Custom Weighting Schemes¶
You can also implement your own weighting scheme, provided it can be expressed in the form of a sum over the matching terms, plus an extra term which depends on term-independent statistics (such as the normalised document length).
Currently it is only possible to implement custom weighting schemes in C++.
The API could probably be wrapped with a bit of effort, but performance is
likely to be disappointing as the get_sumpart()
method
gets called a lot (approximately once per matching term in each considered
document), so the overhead of routing a method call from C++ to the wrapped
language will matter.
For example, here’s an implementation of “coordinate matching” - each matching term scores one point:
class CoordinateWeight : public Xapian::Weight {
public:
CoordinateWeight * clone() const { return new CoordinateWeight; }
CoordinateWeight() { }
~CoordinateWeight() { }
std::string name() const { return "Coord"; }
std::string serialise() const { return std::string(); }
CoordinateWeight * unserialise(const std::string &) const {
return new CoordinateWeight;
}
double get_sumpart(Xapian::termcount, Xapian::doclength) const {
return 1;
}
double get_maxpart() const { return 1; }
double get_sumextra(Xapian::doclength) const { return 0; }
double get_maxextra() const { return 0; }
bool get_sumpart_needs_doclength() const { return false; }
};
Implement a custom weighting scheme that requires various statistics¶
The Coordinate scheme given above does not require any statistics. However, custom weighting schemes that require various statistics such as average document length in the database, the query length, total number of documents in the collection etc. can also be implemented.

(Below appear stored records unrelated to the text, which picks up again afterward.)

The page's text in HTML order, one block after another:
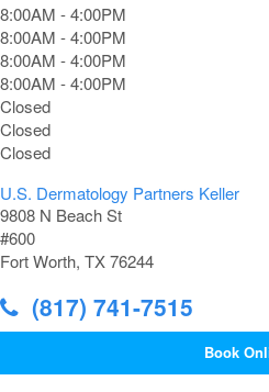
8:00AM - 4:00PM
8:00AM - 4:00PM
8:00AM - 4:00PM
8:00AM - 4:00PM
Closed
Closed
Closed
U.S. Dermatology Partners Keller
9808 N Beach St
#600
Fort Worth, TX 76244
(817) 741-7515
Book
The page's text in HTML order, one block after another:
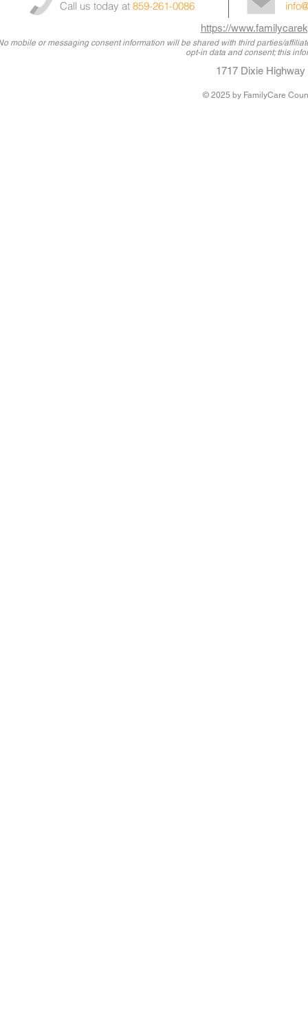
Call us today at 859-261-0086
https://
mobile or messaging consent information will be shared with third parties/
opt-in data and consent; this
© 2025 by FamilyCare
1717 Dixie
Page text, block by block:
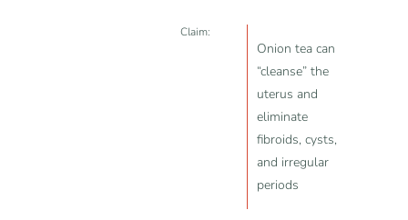
Claim:
Onion tea can
“cleanse” the
uterus and
eliminate
fibroids, cysts,
and irregular
periods
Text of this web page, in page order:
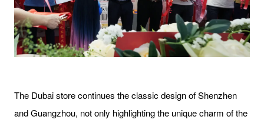
The Dubai store continues the classic design of Shenzhen
and Guangzhou, not only highlighting the unique charm of the
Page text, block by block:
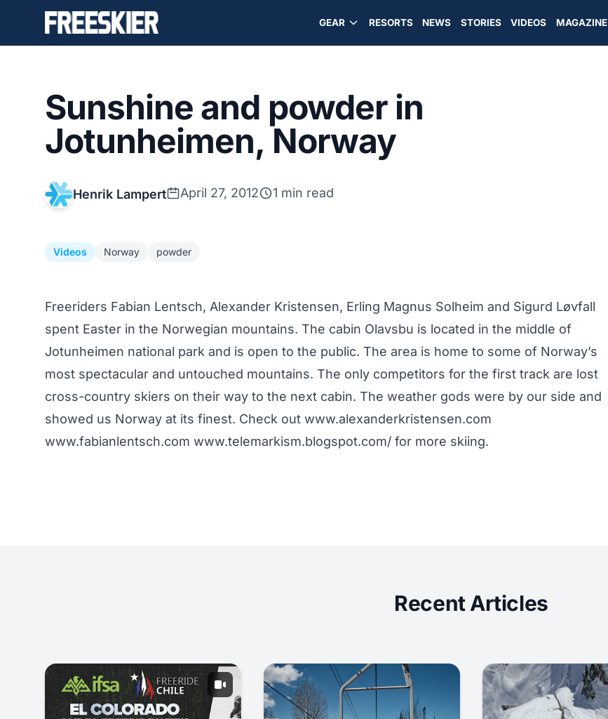
GEAR RESORTS NEWS STORIES VIDEOS MAGAZINE
Sunshine and powder in
Jotunheimen, Norway
Henrik Lampert April 27, 2012 1 min read
Videos Norway powder
Freeriders Fabian Lentsch, Alexander Kristensen, Erling Magnus Solheim and Sigurd Løvfall
spent Easter in the Norwegian mountains. The cabin Olavsbu is located in the middle of
Jotunheimen national park and is open to the public. The area is home to some of Norway’s
most spectacular and untouched mountains. The only competitors for the first track are lost
cross-country skiers on their way to the next cabin. The weather gods were by our side and
showed us Norway at its finest. Check out www.alexanderkristensen.com
www.fabianlentsch.com www.telemarkism.blogspot.com/ for more skiing.
Recent Articles

For that, the weighting scheme subclassed from xapian.Weight
simply needs
to “tell” xapian.Weight
which statistics it will be needing. This is done by
calling the need_stat(STATISTIC REQUIRED)
method in the
constructor of the subclassed weighting scheme. Note however, that only those
statistics which are absolutely required must be asked for as collecting
statistics is expensive. For a full list of statistics currently available
from xapian.Weight
and the enumerators required to access them, please
refer to the API documentation.
Todo
Sort out doxygen visibility of protected stat_flags so the link above can be to the apidocs
The statistics can then be obtained by the subclass by simply calling the
corresponding function of the xapian.Weight
class. For eg:- The document
frequency (Term frequency) of the term can be obtained by calling
get_termfreq()
. For a full list of functions required to
obtain various statistics, refer to
the xapian/weight.h header file.
Example:- Consider a simple weighting scheme such as a pseudo Tf-Idf weighting scheme which returns the document weight as the product of the within document frequency of the term and the inverse of the document frequency of the term (Inverse of the number of documents the term appears in).

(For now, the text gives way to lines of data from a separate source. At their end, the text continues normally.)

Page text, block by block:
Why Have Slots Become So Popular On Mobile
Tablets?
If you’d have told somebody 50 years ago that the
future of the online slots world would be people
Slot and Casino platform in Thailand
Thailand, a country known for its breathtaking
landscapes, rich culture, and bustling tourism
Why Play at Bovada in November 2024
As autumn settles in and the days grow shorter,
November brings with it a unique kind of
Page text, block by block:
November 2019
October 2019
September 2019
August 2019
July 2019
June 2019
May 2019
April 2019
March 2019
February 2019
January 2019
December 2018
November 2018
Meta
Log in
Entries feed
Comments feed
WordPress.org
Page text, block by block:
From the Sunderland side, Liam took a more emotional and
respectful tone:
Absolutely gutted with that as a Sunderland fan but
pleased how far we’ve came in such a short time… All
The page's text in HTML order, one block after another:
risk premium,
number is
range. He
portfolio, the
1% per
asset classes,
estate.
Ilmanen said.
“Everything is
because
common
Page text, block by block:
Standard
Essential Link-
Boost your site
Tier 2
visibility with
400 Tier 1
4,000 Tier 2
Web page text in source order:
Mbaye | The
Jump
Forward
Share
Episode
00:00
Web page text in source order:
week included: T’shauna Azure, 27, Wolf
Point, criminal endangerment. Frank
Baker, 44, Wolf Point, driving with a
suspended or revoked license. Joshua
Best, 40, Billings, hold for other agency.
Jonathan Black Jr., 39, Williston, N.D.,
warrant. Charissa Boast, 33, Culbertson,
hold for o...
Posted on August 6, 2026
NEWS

The implementation will be as follows:
class TfIdfWeight : public Xapian::Weight {
public:
TfIdfWeight * clone() const { return new TfIdfWeight; }
TfIdfWeight() {
need_stat(WDF);
need_stat(TERMFREQ);
need_stat(WDF_MAX);
}
~TfIdfWeight() { }
std::string name() const { return "TfIdf"; }
std::string serialise() const { return std::string(); }
TfIdfWeight * unserialise(const std::string &) const {
return new TfIdfWeight;
}
double get_sumpart(Xapian::termcount wdf, Xapian::doclength) const {
Xapian::doccount df = get_termfreq();
double wdf_double(wdf);
double wt = wdf_double / df;
return wt;
}
double get_maxpart() const {
Xapian::doccount df = get_termfreq();
double max_wdf(get_wdf_upper_bound());
double max_weight = max_wdf / df;
return max_weight;
}
double get_sumextra(Xapian::doclength) const { return 0; }
double get_maxextra() const { return 0; }
};
Note: The get_maxpart()
method returns an upper bound on
the weight returned by get_sumpart()
. In order to do
that, it requires the WDF_MAX
statistic (the maximum
wdf of the term among all documents).